Terkhusus di Jakarta, lahan di perkotaan semakin menyempit akibat alih fungsi lahan untuk kepentingan proyek bisnis atas nama pembangunan, seperti mall, hotel, apartemen, pemukiman elit, dan sebagainya. Penyempitan lahan ini tidak hanya membuat masyarakat sulit membangun rumah pribadi, namun juga membuat masyarakat miskin yang termarjinalkan oleh proses pembangunan kota digusur atas nama rencana penataan ruang perkotaan. Nelson mengatakan bahwa berdasarkan data yang LBH miliki, kepemilikan tanah di Indonesia 80% dikuasai oleh para konglomerat; 13% oleh Asing, sisanya baru oleh warga individu.

“Para pemilik properti menjual kembali propertinya dengan harga yang sangat tinggi, dan ini membuat harga rumah sudah tidak terjangkau lagi. Ini implikasinya banyak, orang kemudian menjadi mikir bagaimana mencari uang dengan cepat makanya ada trading, korupsi, dll.
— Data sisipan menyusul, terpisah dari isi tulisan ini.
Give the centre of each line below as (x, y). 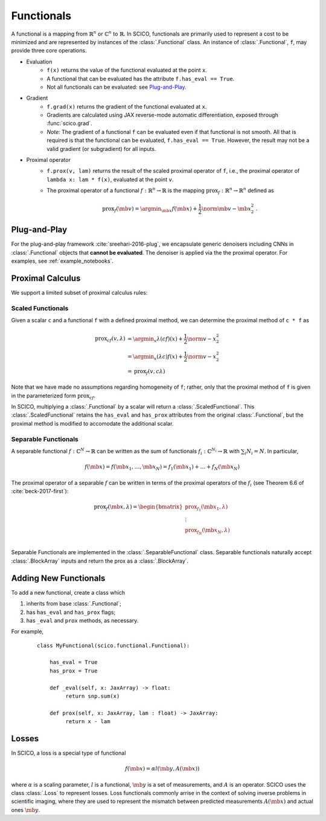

Manusia memangsa manusia lainnya, Jakarta keras, kerja bagai kuda tapi duit ga ada,” keluh Nelson.

Permasalahan ini tidak sesederhana yang dibayangkan. Pemerintah memiliki kewajiban untuk menjamin hak untuk setiap orang bertempat tinggal. Kendati sudah dijanjikan kompensasi dan realokasi, hal tersebut tidak akan menyelesaikan problematika ketimpangan lahan di Jakarta. Berbagai proyek pemerintah dan swasta terus dilakukan hingga terjadi penyempitan lahan dan masyarakat sulit mendapatkan tempat tinggal. Anehnya, justru yang sering kali membayar ongkos penyempitan lahan tersebut adalah masyarakat miskin kota, yang tergusur dari rumah-rumah mereka untuk kemudian dialihfungsikan untuk kepentingan pemerintah.

“Tanah-tanah yang kemudian dibeli namun ‘ditabung’ oleh pemerintah ini tidak boleh. Dan lagi yang para konglomerat lakukan, membeli dan menabungkannya di bank tanah ini juga tidak boleh dilakukan. Efek domino yang akan terjadi, yakni harga tanah akan tidak terjangkau. Alurnya mereka membeli tanah, menabungnya di bank tanah, dan menjaganya menggunakan jasa preman, kemudian 20 tahun lagi dijual dengan harga di luar nalar,” tutur Nelson kepada wartawan Suara Mahasiswa.

Dengan demikian, untuk mengatasi ketimpangan tanah Pemerintah Kota Jakarta harus sungguh-sungguh mengimplementasikan tiap-tiap butir reforma agraria dalam kebijakannya. “Harus melakukan reformasi agraria, didistribusikan, dibalikin ke masyarakat kemudian diusahakan supaya tanah tersebut produktif,” tegas Nelson.

Dalam penghujung penjelasannya, Nelson juga mengungkapkan kekhawatirannya terhadap penggusuran paksa yang disertai kekerasan oleh aparat dan preman sewaan. Tidak hanya warga, LBH yang mendampingi, jurnalis yang meliput juga sering mendapatkan kekerasan saat proses penggusuran berlangsung. Ke depannya pemerintah perlu mengedepankan prinsip pembangunan yang berkeadilan. Pemerintah hendaknya lebih memprioritaskan perlindungan hak asasi manusia dalam hal penataan ruang, karena penggusuran bukanlah langkah utama, melainkan opsi terakhir. Penggusuran juga akan lebih manusiawi jika negara tidak hanya mengumbar janji,  tetapi benar-benar memberi kompensasi, relokasi, dan pembicaraan yang tulus di dalamnya.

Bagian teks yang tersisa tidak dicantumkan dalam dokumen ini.